Report exposes Australia’s biggest fossil fuel subsidy and how mining industry could be better served


The report, titled ‘Fuel Tax Credit Scheme and Heavy Haulage Electric Vehicle Manufacturing in Australia,’ exposes the diesel rebate as Australia’s largest fossil fuel subsidy. Moreover, the rebate primarily benefits the mining industry and makes no contribution to road infrastructure financing, as has commonly been misrepresented.

Introducing a cap on the federal diesel Fuel Tax Credit Scheme subsidy for the mining sector at $50 million annually per consolidated group, as suggested by the report’s authors, would mean that only eight mining firms would be impacted – exactly those companies that have the resources and means to transition their fleets of mining vehicles to zero-emission vehicles produced in Australia.

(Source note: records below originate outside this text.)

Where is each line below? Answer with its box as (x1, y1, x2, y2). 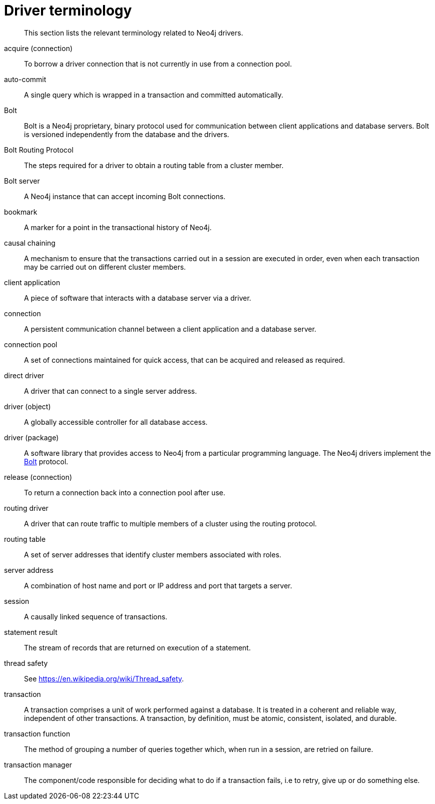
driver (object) (4, 402, 51, 411)
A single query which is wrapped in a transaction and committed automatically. (24, 90, 283, 99)
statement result (4, 627, 57, 636)
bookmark (4, 207, 37, 216)
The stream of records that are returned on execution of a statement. (24, 643, 251, 652)
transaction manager (4, 760, 72, 769)
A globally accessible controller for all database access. (24, 417, 208, 426)
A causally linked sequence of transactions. (24, 612, 167, 621)
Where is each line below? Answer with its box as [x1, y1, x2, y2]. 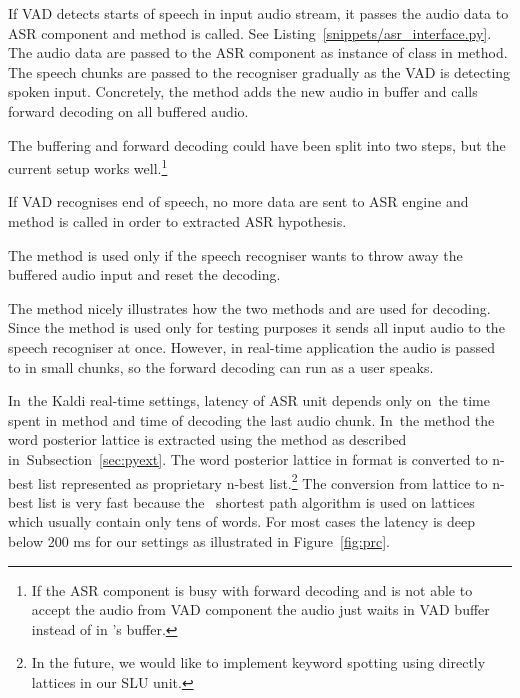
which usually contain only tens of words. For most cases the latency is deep [8, 511, 476, 532]
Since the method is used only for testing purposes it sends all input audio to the [8, 317, 505, 338]
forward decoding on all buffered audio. [8, 100, 249, 121]
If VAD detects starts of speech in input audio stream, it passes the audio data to [8, 3, 509, 23]
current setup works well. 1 [8, 155, 168, 178]
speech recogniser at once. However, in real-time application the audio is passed [8, 336, 495, 357]
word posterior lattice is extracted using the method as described [8, 429, 407, 450]
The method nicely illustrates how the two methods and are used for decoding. [8, 297, 491, 318]
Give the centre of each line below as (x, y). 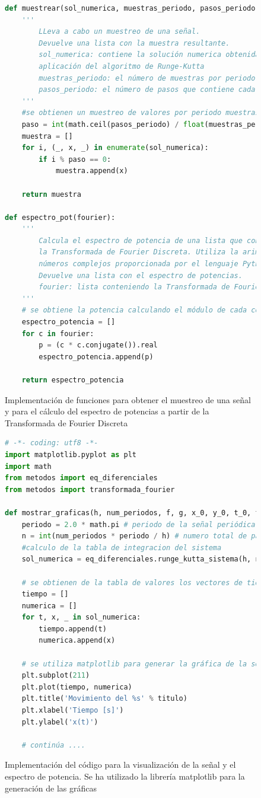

Australian fossil fuel exports are declining while critical minerals for producing and storing renewable energy are increasing exponentially. With few players in the mining industry making efforts to reduce emissions, the growth in the mining industry, driven by the world’s thirst for critical raw materials such as lithium, is clearly illustrated with a corresponding growth of emissions from that industry.

CO2-e emissions from Australian mining have increased by 65%. In 2021, mining is the second-largest economic sector contributing to Australia’s emissions profile (behind electricity, gas and water), accounting for 21% of total emissions, up from 10% in 2005.

Image: Liebherr

The Climate Energy Finance (CEF) report lays bare how Australia is seriously lagging behind its international counterparts, hampered by outdated legislation from a time when fossil fuels were king.

Dispelling a false narrative

The diesel Fuel Tax Credit Scheme comes from a time when fossil fuels represented lucrative future industries in Australia. The scheme was introduced in the 1950s to finance investment in roadways as motorised transport saw exponential growth. However, the subsidy has contributed nothing to roadways investment since 1992.

But the strength of lobbies in fossil fuel industries has a legacy. The CEF report points out that Allianz Economic Research identified Australia, alongside Venezuela, the Middle East and North Africa, as regions with exceptionally high fossil fuel subsidies. This fact has been obfuscated in Australia by fudging definitions of subsidies.

Tax rebates are acknowledged as subsidies the world over and are being implemented in industrial policy for ‘carrot and stick’ incentives in industrial policies internationally, with measurable effects.

Australia currently produces more lithium than any other country in the world. Australia also has optimal conditions for producing renewable energy – ideal for creating new industries in a world increasingly fraught by energy scarcity. The mining industry has an exceptionally high and growing demand for mining vehicles and equipment. That means, for manufacturing these products onshore, the domestic market already has the demand to create a thriving low and zero-emission mining vehicle manufacturing industry.

Investing in growing industries

The CEF report finds that a diesel rebate cap would save $14 billion to 2030 and kickstart onshoring mining EV industry in Australia. The thinktank proposes 100% of the tax revenue gained from a diesel subsidy cap be directed into a special purpose fund within the federal National Reconstruction Fund.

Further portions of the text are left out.